其实 , 作为大龄考生的谢鹏有着自己的焦虑 。 31岁时辞职考研的选择 , 如今被他的父母和朋友们轻描淡写地带过了 。 他经历了怎样的拉扯和思量 , 现在已经不得而知 , 但可以肯定的是 , 他做好了背水一战的准备 。 毕竟 , 被他视为重要上升通道的考研 , 也是李斌和其他大多数“普通人”为数不多的选择——和高考一样 , 考研逐渐成为一座拥挤、狭窄的独木桥 。 2013年谢鹏参加考研时 , 全国的报名人数是172万人 , 到了2017年 , 已经增加到238万人 。 今年 , 这一数据已经突破450万 。 开考前 , 北京的一座地铁站冲上热搜 , 一批批考生赶来打卡祈福 。 车站外墙上挂着三个大字:上岸站 。
纪录片《中国门》剧照
同样在海里漂浮着 , “上岸”对没有“年轻”做救生衣的大龄裸辞考生来说 , 更加迫在眉睫 。 “最后一次考研时 , 他也不怎么挑学校了 , 就想着能有一个研究生可以上就行 , 哪怕是一个‘双非’学校 。 ”李斌告诉本刊 。 这一次 , 谢鹏选择的是辽宁工程技术大学 , 因为“在这个学校里有认识的人 , 往年的真题、复习资料、应该怎么备考都比较清楚 , 成功率高” 。
庆幸的是 , 这一年他终于“上岸”成功 。 2018年春节前 , 谢建业和梁淑贞在客厅里坐着 , 谢鹏冲出来告诉他们 , 自己考上了研究生 。 梁淑贞有些意外 , “没想过他能考上 。 总归是好事 , 他想读书 , 我们就再供他三年呗!”作为家里唯一的孩子 , 他独享父母所有的爱和精力 。

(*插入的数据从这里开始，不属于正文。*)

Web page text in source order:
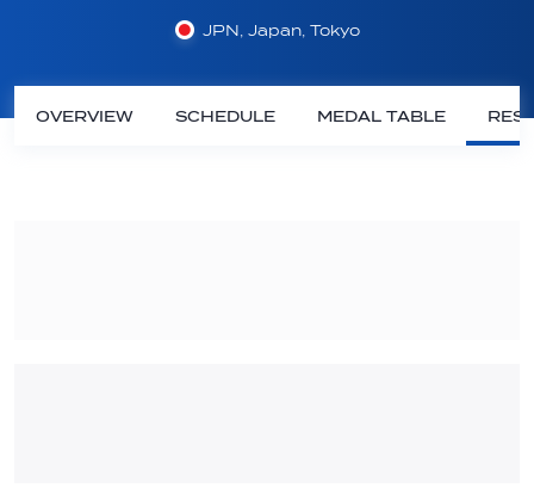
JPN, Japan, Tokyo
OVERVIEW SCHEDULE MEDAL TABLE
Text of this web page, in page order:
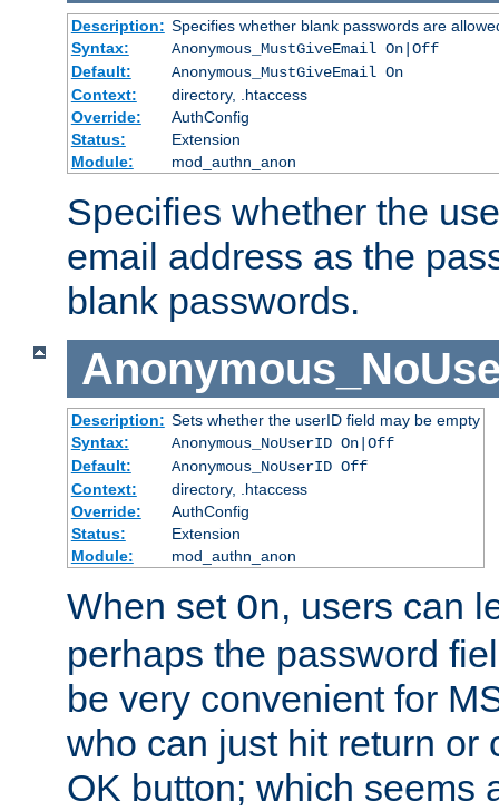
Description: Specifies whether blank passwords are
Syntax:
Anonymous_MustGiveEmail On|Off
Default:
Anonymous_MustGiveEmail On
Context:
directory, .htaccess
Override:
AuthConfig
Status:
Extension
Module:
mod_authn_anon
Specifies whether the
email address as the
blank passwords.
Description: Sets whether the userID field may be empty
Syntax:
Anonymous_NoUserID On|Off
Default:
Anonymous_NoUserID Off
Context:
directory, .htaccess
Override:
AuthConfig
Status:
Extension
Module:
mod_authn_anon
When set On, users can
perhaps the password
be very convenient for
who can just hit return or
OK button; which seems
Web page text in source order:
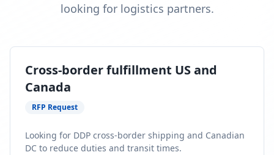
looking for logistics partners.
Cross-border fulfillment US and
Canada
RFP Request
Looking for DDP cross-border shipping and Canadian
DC to reduce duties and transit times.
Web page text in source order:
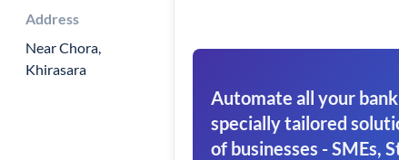
Address
Near Chora,
Khirasara
Automate all your
specially tailored
of businesses - SMEs,
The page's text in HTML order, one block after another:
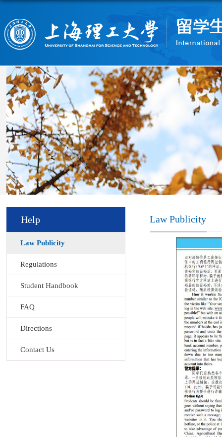
Help
Law Publicity
Regulations
Student Handbook
FAQ
Directions
Contact Us
Law Publicity
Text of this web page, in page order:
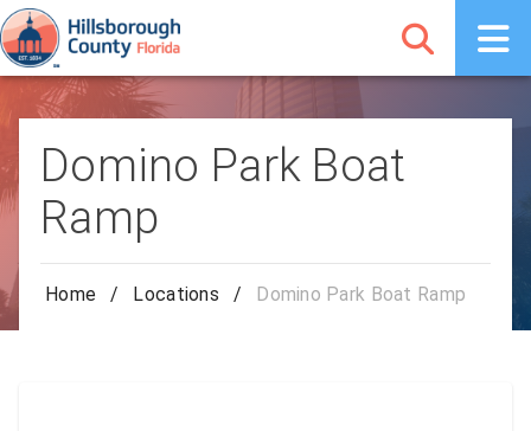
Domino Park Boat
Ramp
Home / Locations / Domino Park Boat Ramp
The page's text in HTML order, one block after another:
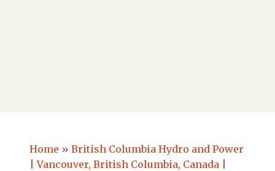
Home » British Columbia Hydro and Power
| Vancouver, British Columbia, Canada |
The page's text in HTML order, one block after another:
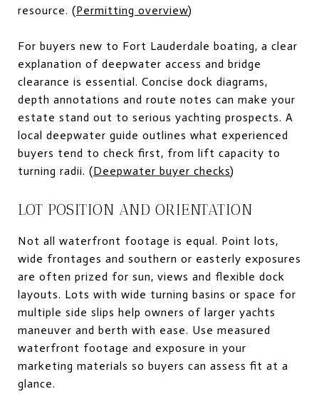
resource. (Permitting overview)
For buyers new to Fort Lauderdale boating, a clear
explanation of deepwater access and bridge
clearance is essential. Concise dock diagrams,
depth annotations and route notes can make your
estate stand out to serious yachting prospects. A
local deepwater guide outlines what experienced
buyers tend to check first, from lift capacity to
turning radii. (Deepwater buyer checks)
LOT POSITION AND ORIENTATION
Not all waterfront footage is equal. Point lots,
wide frontages and southern or easterly exposures
are often prized for sun, views and flexible dock
layouts. Lots with wide turning basins or space for
multiple side slips help owners of larger yachts
maneuver and berth with ease. Use measured
waterfront footage and exposure in your
marketing materials so buyers can assess fit at a
glance.

对50多岁的梁淑贞来说 , 一切都充满了未知 , 那是一所他们没听过的大学 , 一座远在东北、从未踏足的小城市 。 但眼前儿子的兴奋打消了她的疑虑 。 那是谢鹏过得最得意的一个春节 , 新的人生图景正在他眼前展开 。 每每被亲戚问起近况 , 他都能底气十足地说 , 自己正在准备上研究生的事情 。